Tryptophan is involved in nitrogen balance in the body and in the production of the neurotransmitter serotonin.
Valine is involved in muscle growth, tissue regeneration, and the production of energy.
The 11 nonessential amino acids are alanine, arginine, asparagine, aspartic acid, cysteine, glutamic acid, glutamine, glycine, proline, serine, and tyrosine. Amino acids that are considered essential when a person is ill or stressed out are called conditional amino acids. Conditional amino acids include arginine, cysteine, glutamine, tyrosine, glycine, ornithine, proline, and serine.

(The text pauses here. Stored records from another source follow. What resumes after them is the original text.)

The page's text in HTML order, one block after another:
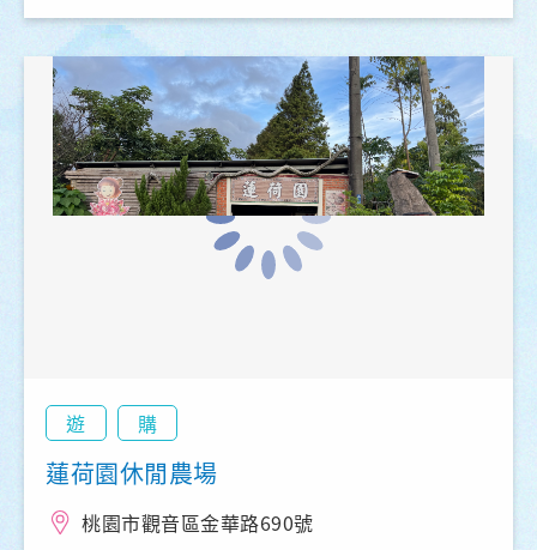
遊 購
蓮荷園休閒農場
桃園市觀音區金華路690號
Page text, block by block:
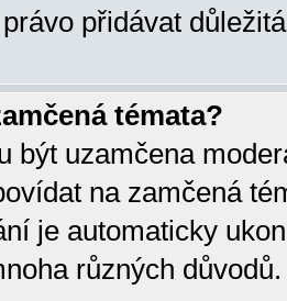
přidávat
témata?
být uzamčena
na zamčená
je automaticky
různých důvodů.
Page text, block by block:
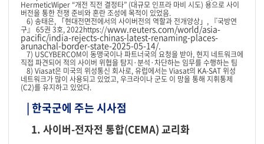
HermeticWiper “개전 직전 결정타” (대규모 인프라 마비 시도) 용으로 사이
버전을 통한 전쟁 준비와 혼란 조성에 목적이 있었음.
6) 송태은, 「현대전면전에서의 사이버전의 역할과 전개양상」, 『국방연
구』 65권 3호, 2022https://www.reuters.com/world/asia-
pacific/india-rejects-chinas-latest-renaming-places-
arunachal-border-state-2025-05-14/.
7) USCYBERCOM이 동맹국이나 파트너국의 요청을 받아, 현지 네트워크에
직접 파견되어 적의 사이버 위협을 탐지·분석·차단하는 임무를 수행하는 팀
8) Viasat은 미국의 위성통신 회사로, 유럽에서는 Viasat의 KA-SAT 위성
네트워크가 많이 사용되고 있었고, 우크라이나 군도 이 망을 통해 지휘통제
(C2)를 유지하고 있었다.
| 한국군에 주는 시사점
1. 사이버-전자전 통합(CEMA) 교리화
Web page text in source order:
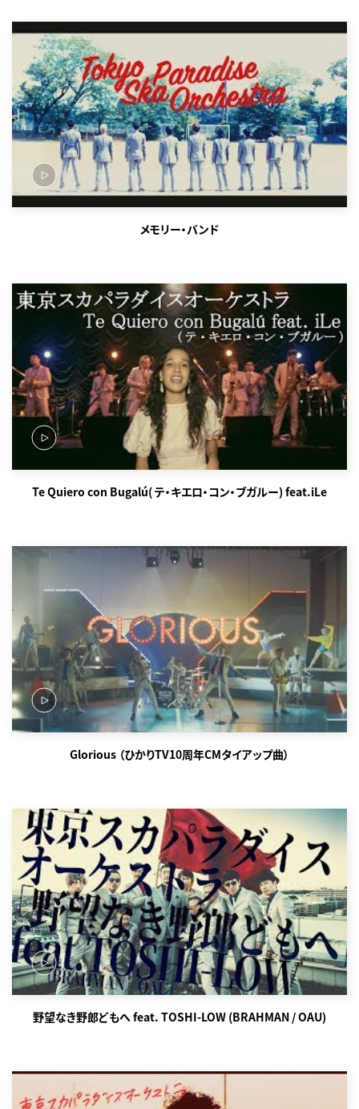
メモリー・バンド
Te Quiero con Bugalú( テ・キエロ・コン・ブガルー) feat.iLe
Glorious （ひかりTV10周年CMタイアップ曲）
野望なき野郎どもへ feat. TOSHI-LOW (BRAHMAN / OAU)
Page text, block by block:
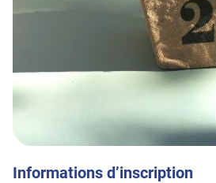
Informations d’inscription
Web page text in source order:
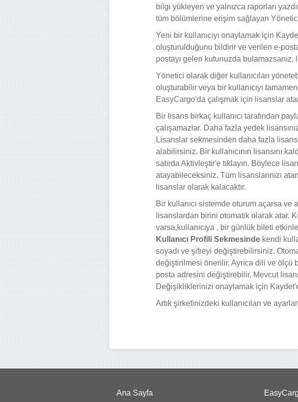
bilgi yükleyen ve yalnızca raporları
tüm bölümlerine erişim sağlayan Yönetici
Yeni bir kullanıcıyı onaylamak için
oluşturulduğunu bildirir ve verilen e-
postayı gelen kutunuzda
Yönetici olarak diğer kullanıcıları
oluşturabilir veya bir kullanıcıyı
EasyCargo'da çalışmak için lisanslar
Bir lisans birkaç kullanıcı tarafından
çalışamazlar. Daha fazla yedek
Lisanslar sekmesinden daha fazla
alabilirsiniz. Bir kullanıcının lisansını
satırda Aktivleştir'e tıklayın. Böylece
atayabileceksiniz. Tüm lisanslarınızı
lisanslar olarak kalacaktır.
Bir kullanıcı sistemde oturum açarsa ve
lisanslardan birini otomatik olarak atar.
varsa,kullanıcıya , bir günlük bileti
Kullanıcı Profili Sekmesinde kendi
soyadı ve şifreyi değiştirebilirsiniz.
değiştirilmesi önerilir. Ayrıca dili ve ölçü
posta adresini değiştirebilir. Mevcut
Değişikliklerinizi onaylamak için Kaydet'e
Artık şirketinizdeki kullanıcıları ve
Ana Sayfa
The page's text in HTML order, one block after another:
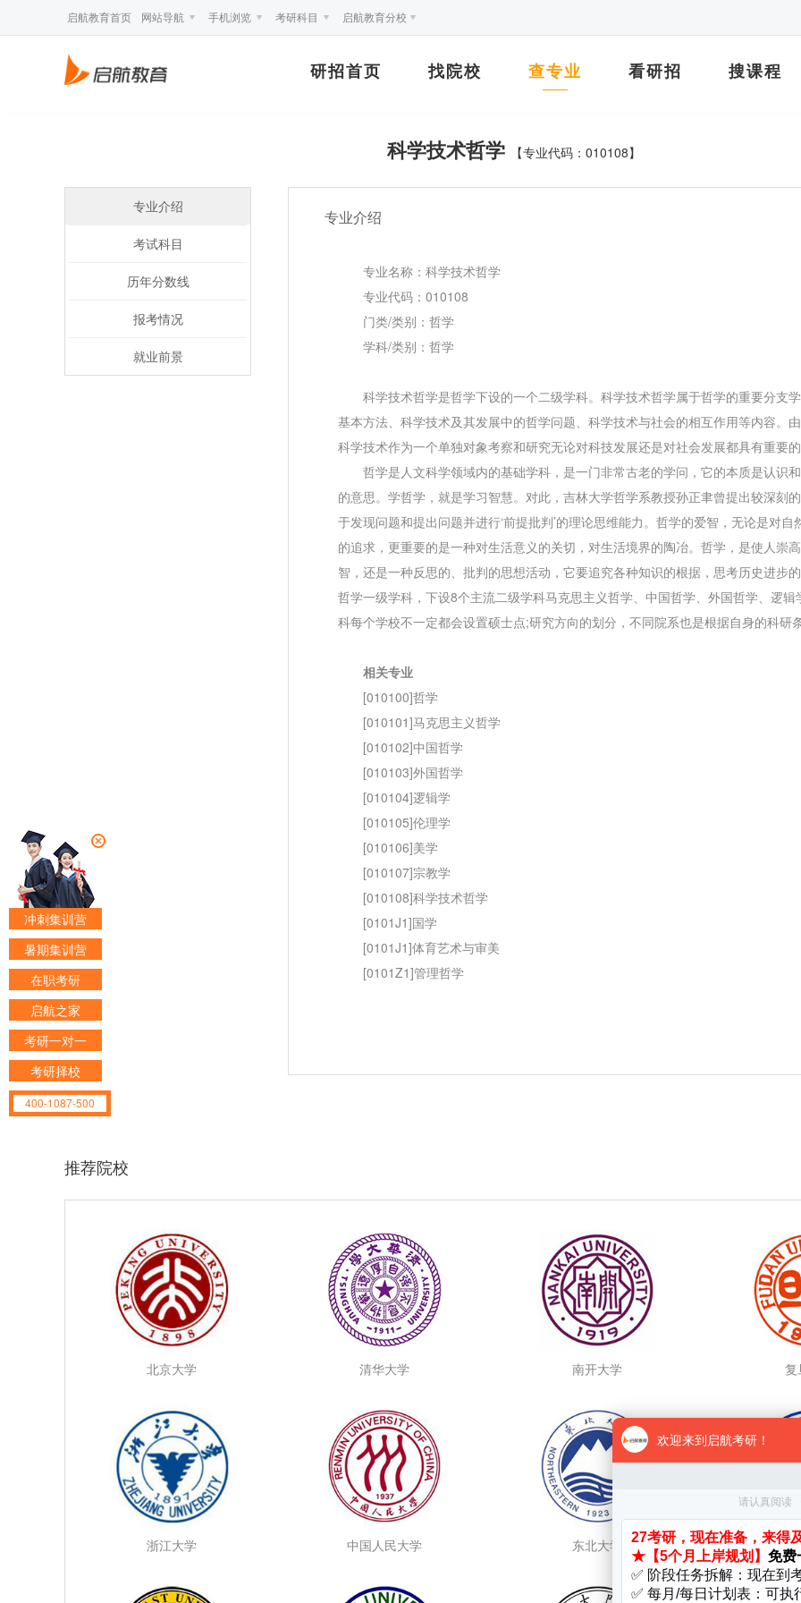
启航教育首页 网站导航 手机浏览 考研科目 启航教育分校
研招首页 找院校 查专业 看研招 搜课程
科学技术哲学 【专业代码：010108】
专业介绍
考试科目
历年分数线
报考情况
就业前景
专业介绍
专业名称：科学技术哲学
专业代码：010108
门类/类别：哲学
学科/类别：哲学
科学技术哲学是哲学下设的一个二级学科。科学技术哲学属于哲学的重要分支
基本方法、科学技术及其发展中的哲学问题、科学技术与社会的相互作用等内容。
科学技术作为一个单独对象考察和研究无论对科技发展还是对社会发展都具有重要
哲学是人文科学领域内的基础学科，是一门非常古老的学问，它的本质是认识
的意思。学哲学，就是学习智慧。对此，吉林大学哲学系教授孙正聿曾提出较深刻
于发现问题和提出问题并进行‘前提批判’的理论思维能力。哲学的爱智，无论是对
的追求，更重要的是一种对生活意义的关切，对生活境界的陶冶。哲学，是使人崇
智，还是一种反思的、批判的思想活动，它要追究各种知识的根据，思考历史进步
哲学一级学科，下设8个主流二级学科马克思主义哲学、中国哲学、外国哲学、逻
科每个学校不一定都会设置硕士点;研究方向的划分，不同院系也是根据自身的科研
相关专业
[010100]哲学
[010101]马克思主义哲学
[010102]中国哲学
[010103]外国哲学
[010104]逻辑学
[010105]伦理学
[010106]美学
[010107]宗教学
[010108]科学技术哲学
[0101J1]国学
[0101J1]体育艺术与审美
[0101Z1]管理哲学
推荐院校
北京大学 清华大学 南开大学 复
浙江大学 中国人民大学 东北大学 吉
冲刺集训营
暑期集训营
在职考研
启航之家
考研一对一
考研择校
400-1087-500
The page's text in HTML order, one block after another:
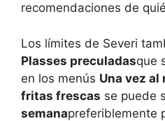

All 20 amino acids have roles in the nervous system. Examples of amino acids that function in the nervous system:
- L-glutamate, ionic form of the amino acid glutamic acid, is the main excitatory neurotransmitter in the central nervous system (CNS). Nerves that signal via L-glutamate, glutamatergic synapses, account for 80-90 percent of synapses in the brain and 60 percent of synapses in the CNS.
- Aspartate is a structural homologue of glutamate, which may function as a neurotransmitter. Glutamine participates as a neurotransmitter in the glutamate/GABA-glutamine cycle, in astrocyte cells.
- L-Cysteine is a precursor for glutathione, the body’s main antioxidant. L-Cysteine can also be released by neuron depolarization in a Ca2+ dependent manner, activate NMDA receptors and be taken up by neurons and glia.
- L-Proline is a non-essential amino acid that can be synthesized from L-glutamate. L-Proline is a neuromodulator and fulfills many criteria for a neurotransmitter. Hyperprolinemia is a genetic condition that causes impaired proline metabolism which results in high levels of proline. Symptoms of the condition include seizures, hypolocomotion, learning and other cognitive deficits and an increased risk of schizophrenia.
- γ-Aminobutyric acid (GABA) is the major inhibitory neurotransmitter in the brain and is not used in proteogenesis. GABA is synthesized from glutamate by glutamate decarboxylase. Aberrant GABA signaling is implicated in epilepsy, late-stage Alzheimer’s disease, anxiety disorders, schizophrenia and Huntington’s disease.
- L-Lysine is transported into the CNS by multiple amino acid transporters and has neuromodulatory effects on GABAergic transmission of nerve sigals.
- Both enantiomers of serine, L-Serine, and D-Serine are neurologically active. L-Serine is synthesized in the brain by astrocytes and deficiencies in this molecule have been linked to developmental disorders and neuropathies.